— Problem details —
Leaving out the pictures, reproduce each record exactly and in full.
::::
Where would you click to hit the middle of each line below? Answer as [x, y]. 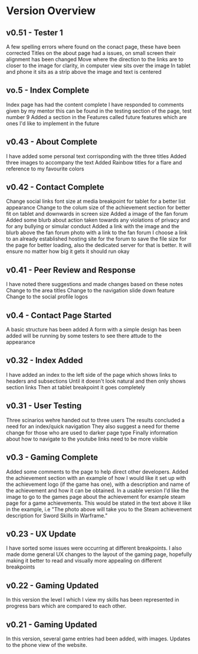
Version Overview [51, 11]
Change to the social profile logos [47, 297]
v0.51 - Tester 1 [35, 33]
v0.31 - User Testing [44, 406]
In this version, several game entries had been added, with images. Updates [98, 639]
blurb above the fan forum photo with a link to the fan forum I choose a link [97, 233]
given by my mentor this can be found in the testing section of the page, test [99, 111]
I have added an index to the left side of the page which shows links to [92, 374]
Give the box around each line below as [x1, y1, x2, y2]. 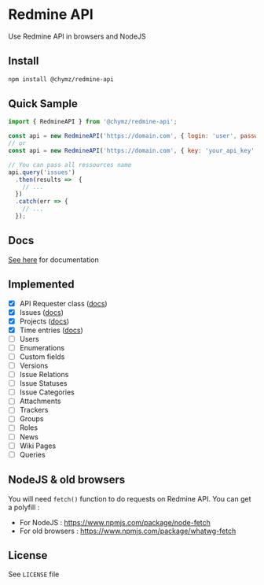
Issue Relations [19, 370, 69, 380]
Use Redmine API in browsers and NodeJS [8, 31, 147, 41]
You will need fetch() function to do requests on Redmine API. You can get [8, 494, 251, 503]
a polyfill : [8, 502, 40, 512]
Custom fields [19, 352, 65, 361]
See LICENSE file [8, 569, 60, 579]
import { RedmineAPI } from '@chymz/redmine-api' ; [8, 118, 178, 126]
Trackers [19, 405, 49, 415]
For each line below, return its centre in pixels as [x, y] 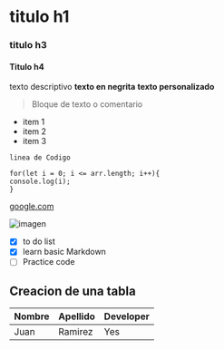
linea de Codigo [40, 158]
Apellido [77, 316]
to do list [39, 241]
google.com [32, 207]
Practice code [49, 262]
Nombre [32, 316]
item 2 [34, 131]
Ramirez [76, 332]
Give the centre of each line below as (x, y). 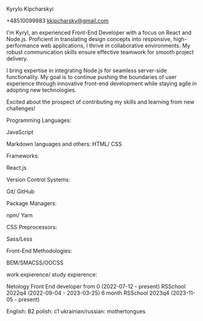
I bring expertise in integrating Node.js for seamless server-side (87, 70)
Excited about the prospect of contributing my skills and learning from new (100, 102)
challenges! (21, 108)
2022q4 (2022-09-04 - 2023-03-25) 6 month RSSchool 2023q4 (88, 293)
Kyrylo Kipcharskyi (30, 9)
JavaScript (20, 132)
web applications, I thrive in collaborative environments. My (116, 46)
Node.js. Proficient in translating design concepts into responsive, (89, 39)
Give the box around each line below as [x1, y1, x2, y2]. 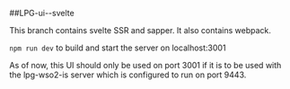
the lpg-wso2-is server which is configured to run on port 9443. [9, 69, 247, 80]
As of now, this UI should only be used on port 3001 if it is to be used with [9, 60, 282, 70]
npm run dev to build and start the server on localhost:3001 [9, 42, 226, 53]
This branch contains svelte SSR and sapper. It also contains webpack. [9, 25, 271, 35]
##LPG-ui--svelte [9, 8, 75, 18]
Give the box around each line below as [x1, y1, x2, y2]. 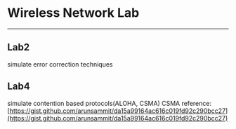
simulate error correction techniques [7, 60, 114, 68]
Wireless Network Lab [7, 5, 140, 21]
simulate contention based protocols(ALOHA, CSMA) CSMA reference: [7, 99, 212, 107]
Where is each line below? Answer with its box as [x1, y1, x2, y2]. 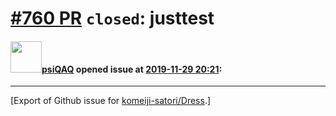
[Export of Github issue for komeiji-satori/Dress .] [10, 95, 212, 107]
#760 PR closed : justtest [10, 7, 215, 30]
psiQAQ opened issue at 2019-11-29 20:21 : [41, 63, 223, 75]
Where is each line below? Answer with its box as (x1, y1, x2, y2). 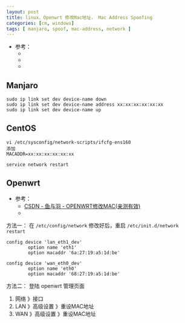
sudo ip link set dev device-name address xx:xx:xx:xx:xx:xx (6, 102, 164, 108)
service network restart (6, 161, 69, 168)
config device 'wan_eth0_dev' (6, 260, 83, 266)
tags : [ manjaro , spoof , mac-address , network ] (6, 25, 131, 32)
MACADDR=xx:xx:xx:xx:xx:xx (6, 151, 74, 157)
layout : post (6, 8, 39, 15)
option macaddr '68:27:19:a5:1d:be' (28, 270, 120, 277)
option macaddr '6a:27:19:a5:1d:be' (28, 249, 120, 256)
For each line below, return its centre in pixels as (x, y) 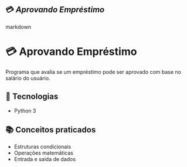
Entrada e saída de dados (45, 159)
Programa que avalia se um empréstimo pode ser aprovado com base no (93, 71)
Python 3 (25, 111)
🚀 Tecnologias (32, 96)
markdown (18, 27)
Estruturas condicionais (42, 147)
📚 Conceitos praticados (51, 130)
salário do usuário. (28, 78)
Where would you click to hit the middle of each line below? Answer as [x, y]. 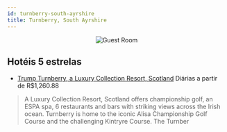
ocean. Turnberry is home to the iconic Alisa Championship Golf [116, 114]
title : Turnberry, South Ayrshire [57, 20]
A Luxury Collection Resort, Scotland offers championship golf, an [118, 99]
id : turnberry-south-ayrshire [51, 14]
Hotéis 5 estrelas [44, 61]
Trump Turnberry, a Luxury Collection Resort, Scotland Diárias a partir [117, 79]
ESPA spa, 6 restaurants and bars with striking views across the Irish [122, 107]
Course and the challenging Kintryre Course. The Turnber [107, 122]
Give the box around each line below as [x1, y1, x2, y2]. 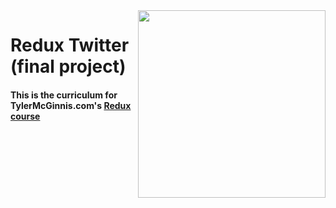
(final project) [10, 55, 127, 78]
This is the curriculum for [10, 89, 118, 101]
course [10, 110, 41, 122]
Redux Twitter [10, 34, 130, 57]
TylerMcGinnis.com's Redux [10, 99, 132, 111]
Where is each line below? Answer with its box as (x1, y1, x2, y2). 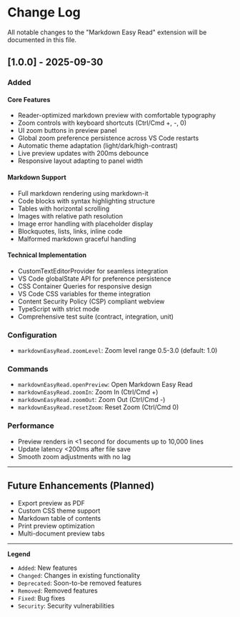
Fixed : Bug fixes (17, 593, 66, 602)
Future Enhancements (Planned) (7, 480, 155, 492)
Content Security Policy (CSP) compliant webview (17, 297, 165, 306)
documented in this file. (7, 35, 77, 44)
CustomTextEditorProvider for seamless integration (17, 266, 169, 275)
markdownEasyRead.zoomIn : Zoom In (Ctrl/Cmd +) (17, 388, 159, 396)
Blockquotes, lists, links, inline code (17, 226, 123, 236)
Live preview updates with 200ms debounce (17, 149, 149, 158)
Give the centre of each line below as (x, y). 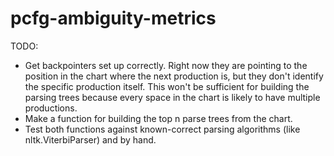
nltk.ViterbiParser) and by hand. (90, 139)
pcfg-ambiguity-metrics (113, 18)
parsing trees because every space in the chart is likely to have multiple (172, 97)
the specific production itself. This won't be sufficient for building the (167, 86)
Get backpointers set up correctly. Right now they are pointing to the (166, 65)
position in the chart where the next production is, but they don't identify (174, 76)
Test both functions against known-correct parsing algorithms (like (162, 129)
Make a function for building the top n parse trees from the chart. (158, 118)
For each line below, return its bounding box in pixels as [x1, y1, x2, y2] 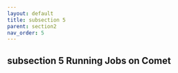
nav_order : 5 [7, 29, 45, 36]
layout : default [7, 10, 54, 17]
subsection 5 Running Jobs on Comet [7, 54, 171, 66]
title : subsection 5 [7, 17, 67, 23]
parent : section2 [7, 23, 57, 30]
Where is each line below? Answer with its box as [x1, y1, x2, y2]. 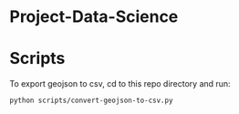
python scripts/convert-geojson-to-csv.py [9, 96, 173, 106]
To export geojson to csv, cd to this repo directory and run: [9, 78, 231, 89]
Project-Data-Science [9, 6, 179, 27]
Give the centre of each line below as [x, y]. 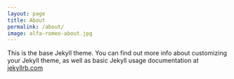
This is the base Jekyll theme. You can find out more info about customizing [117, 53]
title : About [26, 20]
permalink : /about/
::::
— Written answer —
Where would you click to hit the middle of each line below? Answer as [x, y]. 
Version Overview [51, 11]
Change to the social profile logos [47, 297]
v0.51 - Tester 1 [35, 33]
v0.31 - User Testing [44, 406]
In this version, several game entries had been added, with images. Updates [98, 639]
blurb above the fan forum photo with a link to the fan forum I choose a link [97, 233]
given by my mentor this can be found in the testing section of the page, test [99, 111]
I have added an index to the left side of the page which shows links to [92, 374]
Give the box around each line below as [x1, y1, x2, y2]. 
Issue Relations [19, 370, 69, 380]
Use Redmine API in browsers and NodeJS [8, 31, 147, 41]
You will need fetch() function to do requests on Redmine API. You can get [8, 494, 251, 503]
a polyfill : [8, 502, 40, 512]
Custom fields [19, 352, 65, 361]
See LICENSE file [8, 569, 60, 579]
import { RedmineAPI } from '@chymz/redmine-api' ; [8, 118, 178, 126]
Trackers [19, 405, 49, 415]
For each line below, return its centre in pixels as [x, y] 
linea de Codigo [40, 158]
Apellido [77, 316]
to do list [39, 241]
google.com [32, 207]
Practice code [49, 262]
Nombre [32, 316]
item 2 [34, 131]
Ramirez [76, 332]
Give the centre of each line below as (x, y). 
I bring expertise in integrating Node.js for seamless server-side (87, 70)
Excited about the prospect of contributing my skills and learning from new (100, 102)
challenges! (21, 108)
2022q4 (2022-09-04 - 2023-03-25) 6 month RSSchool 2023q4 (88, 293)
Kyrylo Kipcharskyi (30, 9)
JavaScript (20, 132)
web applications, I thrive in collaborative environments. My (116, 46)
Node.js. Proficient in translating design concepts into responsive, (89, 39)
Give the box around each line below as [x1, y1, x2, y2]. 
the lpg-wso2-is server which is configured to run on port 9443. [9, 69, 247, 80]
As of now, this UI should only be used on port 3001 if it is to be used with [9, 60, 282, 70]
npm run dev to build and start the server on localhost:3001 [9, 42, 226, 53]
This branch contains svelte SSR and sapper. It also contains webpack. [9, 25, 271, 35]
##LPG-ui--svelte [9, 8, 75, 18]
Give the box around each line below as [x1, y1, x2, y2]. 
simulate error correction techniques [7, 60, 114, 68]
Wireless Network Lab [7, 5, 140, 21]
simulate contention based protocols(ALOHA, CSMA) CSMA reference: [7, 99, 212, 107]
Where is each line below? Answer with its box as [x1, y1, x2, y2]. 
[Export of Github issue for komeiji-satori/Dress .] [10, 95, 212, 107]
#760 PR closed : justtest [10, 7, 215, 30]
psiQAQ opened issue at 2019-11-29 20:21 : [41, 63, 223, 75]
Where is each line below? Answer with its box as (x1, y1, x2, y2). 
sudo ip link set dev device-name address xx:xx:xx:xx:xx:xx (6, 102, 164, 108)
service network restart (6, 161, 69, 168)
config device 'wan_eth0_dev' (6, 260, 83, 266)
tags : [ manjaro , spoof , mac-address , network ] (6, 25, 131, 32)
MACADDR=xx:xx:xx:xx:xx:xx (6, 151, 74, 157)
layout : post (6, 8, 39, 15)
option macaddr '68:27:19:a5:1d:be' (28, 270, 120, 277)
option macaddr '6a:27:19:a5:1d:be' (28, 249, 120, 256)
For each line below, return its centre in pixels as (x, y) 
Entrada e saída de dados (45, 159)
Programa que avalia se um empréstimo pode ser aprovado com base no (93, 71)
Python 3 (25, 111)
🚀 Tecnologias (32, 96)
markdown (18, 27)
Estruturas condicionais (42, 147)
📚 Conceitos praticados (51, 130)
salário do usuário. (28, 78)
Where would you click to hit the middle of each line below? Answer as [x, y]. 
ocean. Turnberry is home to the iconic Alisa Championship Golf [116, 114]
title : Turnberry, South Ayrshire [57, 20]
A Luxury Collection Resort, Scotland offers championship golf, an [118, 99]
id : turnberry-south-ayrshire [51, 14]
Hotéis 5 estrelas [44, 61]
Trump Turnberry, a Luxury Collection Resort, Scotland Diárias a partir [117, 79]
ESPA spa, 6 restaurants and bars with striking views across the Irish [122, 107]
Course and the challenging Kintryre Course. The Turnber [107, 122]
Give the box around each line below as [x1, y1, x2, y2]. 
(final project) [10, 55, 127, 78]
This is the curriculum for [10, 89, 118, 101]
course [10, 110, 41, 122]
Redux Twitter [10, 34, 130, 57]
TylerMcGinnis.com's Redux [10, 99, 132, 111]
Where is each line below? Answer with its box as (x1, y1, x2, y2). 
Fixed : Bug fixes (17, 593, 66, 602)
Future Enhancements (Planned) (7, 480, 155, 492)
Content Security Policy (CSP) compliant webview (17, 297, 165, 306)
documented in this file. (7, 35, 77, 44)
CustomTextEditorProvider for seamless integration (17, 266, 169, 275)
markdownEasyRead.zoomIn : Zoom In (Ctrl/Cmd +) (17, 388, 159, 396)
Blockquotes, lists, links, inline code (17, 226, 123, 236)
Live preview updates with 200ms debounce (17, 149, 149, 158)
Give the centre of each line below as (x, y). 
nltk.ViterbiParser) and by hand. (90, 139)
pcfg-ambiguity-metrics (113, 18)
parsing trees because every space in the chart is likely to have multiple (172, 97)
the specific production itself. This won't be sufficient for building the (167, 86)
Get backpointers set up correctly. Right now they are pointing to the (166, 65)
position in the chart where the next production is, but they don't identify (174, 76)
Test both functions against known-correct parsing algorithms (like (162, 129)
Make a function for building the top n parse trees from the chart. (158, 118)
For each line below, return its bounding box in pixels as [x1, y1, x2, y2] 
nav_order : 5 [7, 29, 45, 36]
layout : default [7, 10, 54, 17]
subsection 5 Running Jobs on Comet [7, 54, 171, 66]
title : subsection 5 [7, 17, 67, 23]
parent : section2 [7, 23, 57, 30]
Where is each line below? Answer with its box as [x1, y1, x2, y2]. 
python scripts/convert-geojson-to-csv.py [9, 96, 173, 106]
To export geojson to csv, cd to this repo directory and run: [9, 78, 231, 89]
Project-Data-Science [9, 6, 179, 27]
Give the centre of each line below as [x, y]. 
This is the base Jekyll theme. You can find out more info about customizing [117, 53]
title : About [26, 20]
permalink : /about/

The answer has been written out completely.